*What is needed*
Beginning with the line that holds "orzeczono, że jeżeli klub sportowy rozdziela", retype the rest of the listing exactly, last line included.

☆ ☆ ☆ ☆

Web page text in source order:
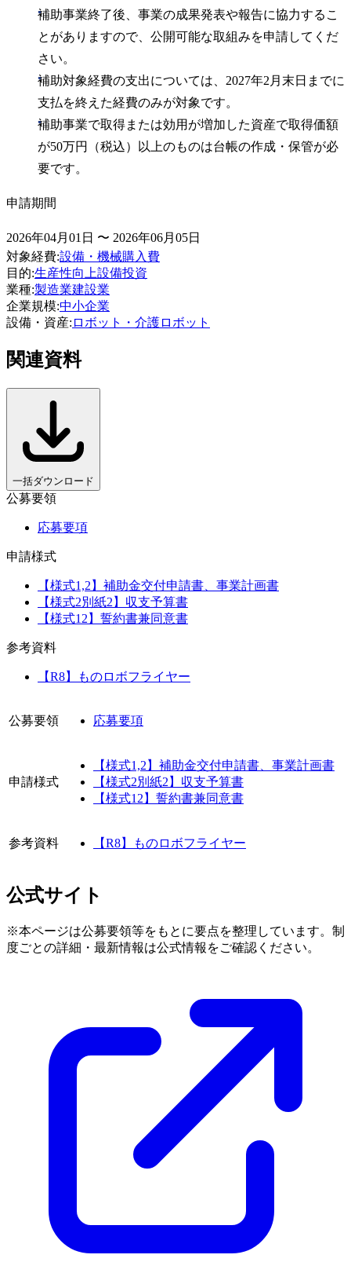
補助事業終了後、事業の成果発表や報告に協力するこ
とがありますので、公開可能な取組みを申請してくだ
さい。
補助対象経費の支出については、2027年2月末日までに
支払を終えた経費のみが対象です。
補助事業で取得または効用が増加した資産で取得価額
が50万円（税込）以上のものは台帳の作成・保管が必
要です。
申請期間
2026年04月01日 〜 2026年06月05日
対象経費:設備・機械購入費
目的:生産性向上設備投資
業種:製造業建設業
企業規模:中小企業
設備・資産: ロボット・介護ロボット
関連資料
一括ダウンロード
公募要領
応募要項
申請様式
【様式1,2】補助金交付申請書、事業計画書
【様式2別紙2】収支予算書
【様式12】誓約書兼同意書
参考資料
【R8】ものロボフライヤー
公募要領 応募要項
申請様式
【様式1,2】補助金交付申請書、事業計画書
【様式2別紙2】収支予算書
【様式12】誓約書兼同意書
参考資料 【R8】ものロボフライヤー
公式サイト
※本ページは公募要領等をもとに要点を整理しています。制
度ごとの詳細・最新情報は公式情報をご確認ください。
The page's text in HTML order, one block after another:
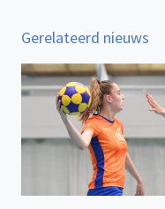
Gerelateerd nieuws
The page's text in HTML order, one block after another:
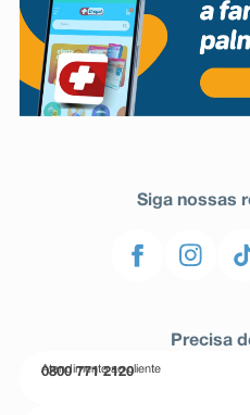
Siga nossas
Precisa
Atendimento ao cliente
0800 771 2120
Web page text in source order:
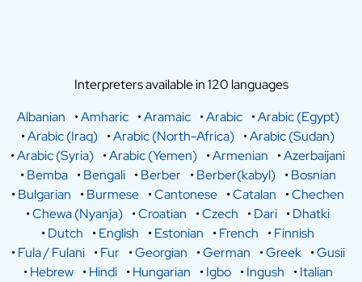
Interpreters available in 120 languages
Albanian
•Amharic •Aramaic •Arabic •Arabic (Egypt)
•Arabic (Iraq) •Arabic (North-Africa) •Arabic (Sudan)
•Arabic (Syria) •Arabic (Yemen) •Armenian •Azerbaijani
•Bemba •Bengali •Berber •Berber(kabyl) •Bosnian
•Bulgarian •Burmese •Cantonese •Catalan •Chechen
•Chewa (Nyanja) •Croatian •Czech •Dari •Dhatki
•Dutch •English •Estonian •French •Finnish
•Fula / Fulani •Fur •Georgian •German •Greek •Gusii
•Hebrew •Hindi •Hungarian •Igbo •Ingush •Italian
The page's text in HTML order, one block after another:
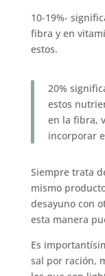
10-19%-
fibra y en
estos.
20%
estos
en la fibra,
incorporar
Siempre trata
mismo
desayuno con
esta manera
Es
sal por ración,
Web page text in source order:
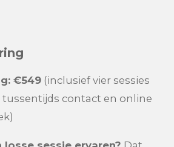
€549 (inclusief vier sessies
contact en online
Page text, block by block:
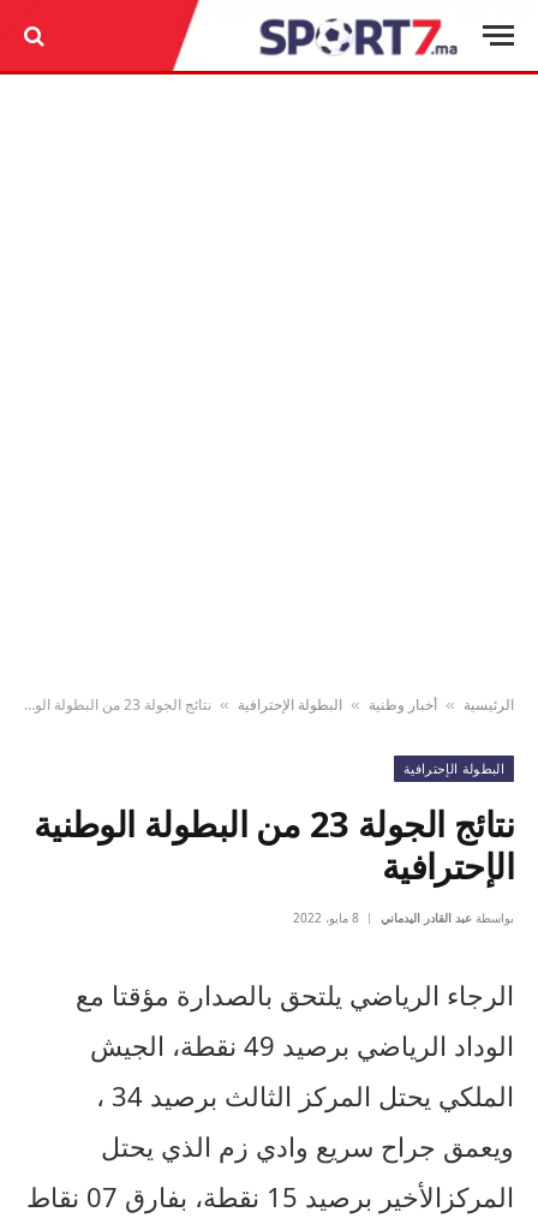
الرئيسية » أخبار وطنية » البطولة الإحترافية » نتائج الجولة 23 من البطولة الوطنية الإحترافية
البطولة الإحترافية
نتائج الجولة 23 من البطولة الوطنية
الإحترافية
بواسطة عبد القادر اليدماني 8 مايو، 2022
الرجاء الرياضي يلتحق بالصدارة مؤقتا مع
الوداد الرياضي برصيد 49 نقطة، الجيش
الملكي يحتل المركز الثالث برصيد 34 ،
ويعمق جراح سريع وادي زم الذي يحتل
المركزالأخير برصيد 15 نقطة، بفارق 07 نقاط
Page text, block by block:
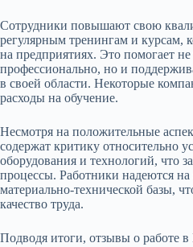
Сотрудники повышают свою
регулярным тренингам и курсам,
на предприятиях. Это помогает не
профессионально, но и
в своей области. Некоторые
расходы на обучение.
Несмотря на положительные
содержат критику относительно
оборудования и технологий, что
процессы. Работники надеются
материально-технической базы,
качество труда.
Подводя итоги, отзывы о работе в
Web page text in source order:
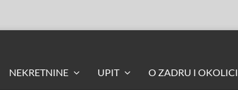
NEKRETNINE UPIT O ZADRU I OKOLICI
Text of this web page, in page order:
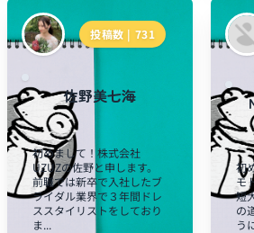
投稿数 | 731
佐野美七海
初めまして！株式会社
UZUZの佐野と申します。
前職では新卒で入社したブ
ライダル業界で３年間ドレ
ススタイリストをしており
ま...
初
モ
短
の
う
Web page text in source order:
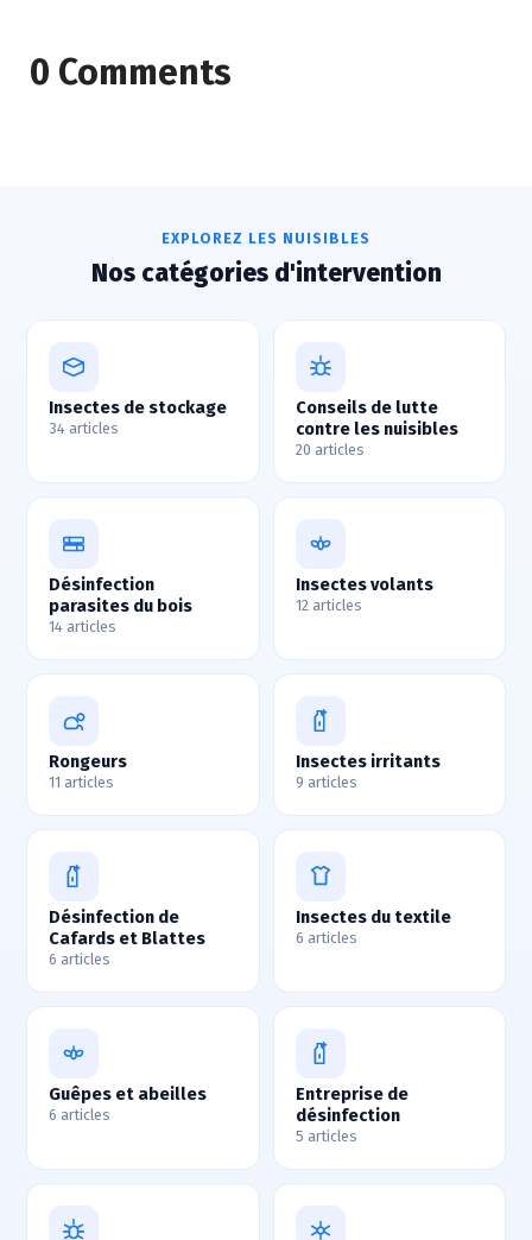
0 Comments
EXPLOREZ LES NUISIBLES
Nos catégories d'intervention
Insectes de stockage
34 articles
Conseils de lutte
contre les nuisibles
20 articles
Désinfection
parasites du bois
14 articles
Insectes volants
12 articles
Rongeurs
11 articles
Insectes irritants
9 articles
Désinfection de
Cafards et Blattes
6 articles
Insectes du textile
6 articles
Guêpes et abeilles
6 articles
Entreprise de
désinfection
5 articles
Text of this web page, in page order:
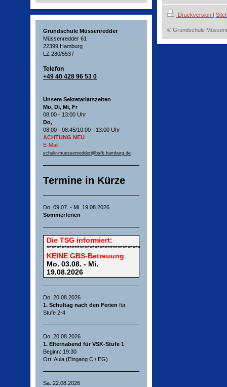
Grundschule Müssenredder
Müssenredder 61
22399 Hamburg
LZ 280/5537
Telefon
+49 40 428 96 53 0
Unsere Sekretariatszeiten
Mo, Di, Mi, Fr
08:00 - 13:00 Uhr
Do,
08:00 - 08:45/10:00 - 13:00 Uhr
ACHTUNG NEU
E-Mail:
schule-muessenredder@bsfb.hamburg.de
Termine in Kürze
Do. 09.07. - Mi. 19.08.2026
Sommerferien
Die TSG informiert:
*************************************
KEINE GBS-Betreuung
Mo. 03.08. - Mi.
19.08.2026
Do. 20.08.2026
1. Schultag nach den Ferien für
Stufe 2-4
Do. 20.08.2026
1. Elternabend für VSK-Stufe 1
Beginn: 19:30
Ort: Aula (Eingang C / EG)
Sa. 22.08.2026
Druckversion |
© Grundschule
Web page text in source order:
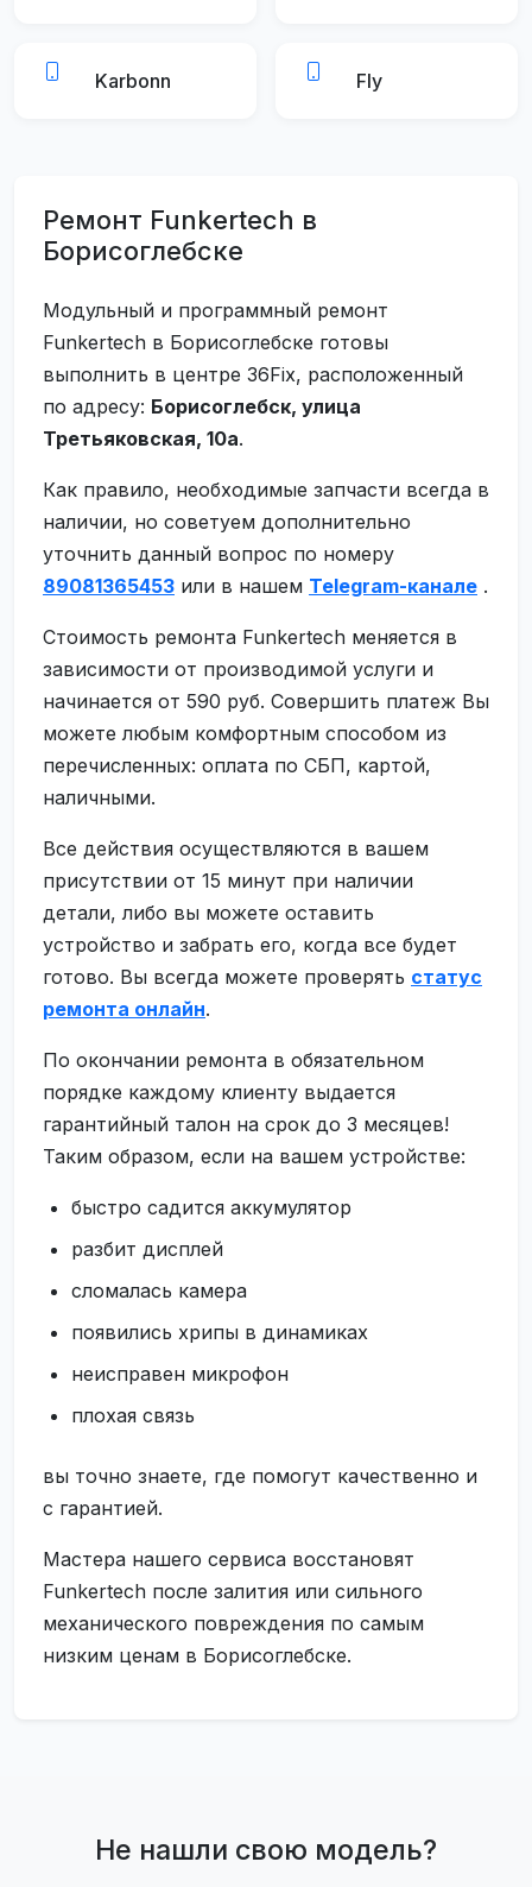
Karbonn Fly
Ремонт Funkertech в
Борисоглебске
Модульный и программный ремонт
Funkertech в Борисоглебске готовы
выполнить в центре 36Fix, расположенный
по адресу: Борисоглебск, улица
Третьяковская, 10а.
Как правило, необходимые запчасти всегда в
наличии, но советуем дополнительно
уточнить данный вопрос по номеру
89081365453 или в нашем Telegram-канале .
Стоимость ремонта Funkertech меняется в
зависимости от производимой услуги и
начинается от 590 руб. Совершить платеж Вы
можете любым комфортным способом из
перечисленных: оплата по СБП, картой,
наличными.
Все действия осуществляются в вашем
присутствии от 15 минут при наличии
детали, либо вы можете оставить
устройство и забрать его, когда все будет
готово. Вы всегда можете проверять статус
ремонта онлайн.
По окончании ремонта в обязательном
порядке каждому клиенту выдается
гарантийный талон на срок до 3 месяцев!
Таким образом, если на вашем устройстве:
быстро садится аккумулятор
разбит дисплей
сломалась камера
появились хрипы в динамиках
неисправен микрофон
плохая связь
вы точно знаете, где помогут качественно и
с гарантией.
Мастера нашего сервиса восстановят
Funkertech после залития или сильного
механического повреждения по самым
низким ценам в Борисоглебске.
Не нашли свою модель?
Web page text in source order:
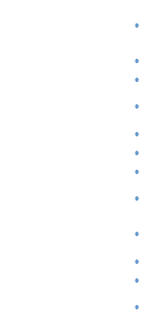
•
•
•
•
•
•
•
•
•
•
•
•
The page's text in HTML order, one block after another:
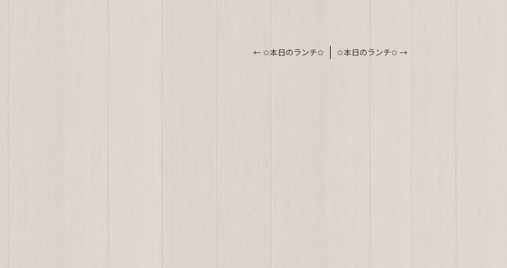
←✩本日のランチ✩ ✩本日のランチ✩ →
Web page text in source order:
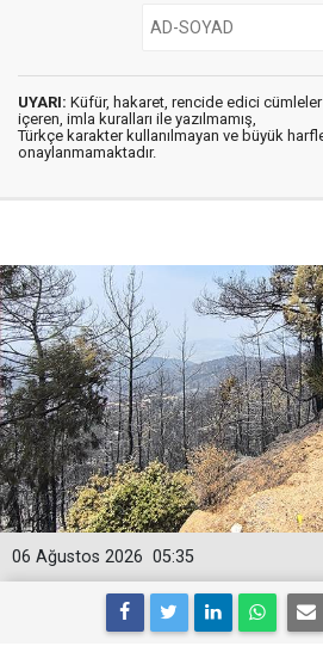
UYARI: Küfür, hakaret, rencide edici cümleler
içeren, imla kuralları ile yazılmamış,
Türkçe karakter kullanılmayan ve büyük
onaylanmamaktadır.
05:35
06 Ağustos 2026
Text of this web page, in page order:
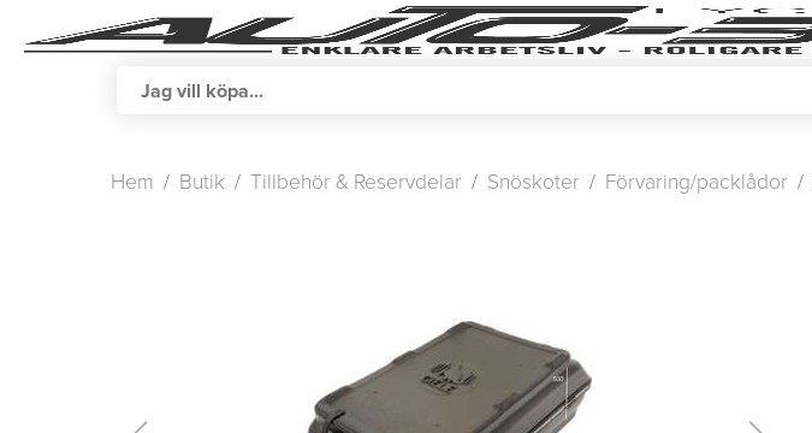
Hem Butik Tillbehör & Reservdelar Snöskoter Förvaring/packlådor
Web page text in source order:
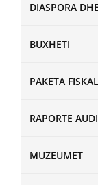
DIASPORA
BUXHETI
PAKETA
RAPORTE
MUZEUMET
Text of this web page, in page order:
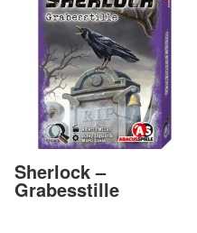
Sherlock –
Grabesstille
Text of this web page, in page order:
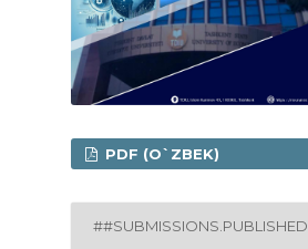
PDF (O`ZBEK)
##SUBMISSIONS.PUBLISHED
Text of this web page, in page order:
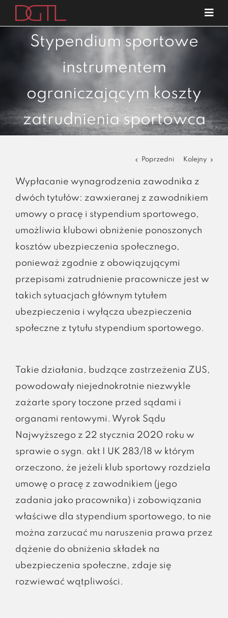
Przejdź
zawartości
o nas
blog
kariera
kontakt
Stypendium sportowe
instrumentem
ograniczającym koszty
zatrudnienia sportowca
Poprzedni Kolejny
Wypłacanie wynagrodzenia zawodnika z
dwóch tytułów: zawxieranej z zawodnikiem
umowy o pracę i stypendium sportowego,
umożliwia klubowi obniżenie ponoszonych
kosztów ubezpieczenia społecznego,
ponieważ zgodnie z obowiązującymi
przepisami zatrudnienie pracownicze jest w
takich sytuacjach głównym tytułem
ubezpieczenia i wyłącza ubezpieczenia
społeczne z tytułu stypendium sportowego.
Takie działania, budzące zastrzeżenia ZUS,
powodowały niejednokrotnie niezwykle
zażarte spory toczone przed sądami i
organami rentowymi. Wyrok Sądu
Najwyższego z 22 stycznia 2020 roku w
sprawie o sygn. akt I UK 283/18 w którym
orzeczono, że jeżeli klub sportowy rozdziela
umowę o pracę z zawodnikiem (jego
zadania jako pracownika) i zobowiązania
właściwe dla stypendium sportowego, to nie
można zarzucać mu naruszenia prawa przez
dążenie do obniżenia składek na
ubezpieczenia społeczne, zdaje się
rozwiewać wątpliwości.

☆ ☆ ☆ ☆

*Result of this exercise*
orzeczono, że jeżeli klub sportowy rozdziela
umowę o pracę z zawodnikiem (jego
zadania jako pracownika) i zobowiązania
właściwe dla stypendium sportowego, to nie
można zarzucać mu naruszenia prawa przez
dążenie do obniżenia składek na
ubezpieczenia społeczne, zdaje się
rozwiewać wątpliwości.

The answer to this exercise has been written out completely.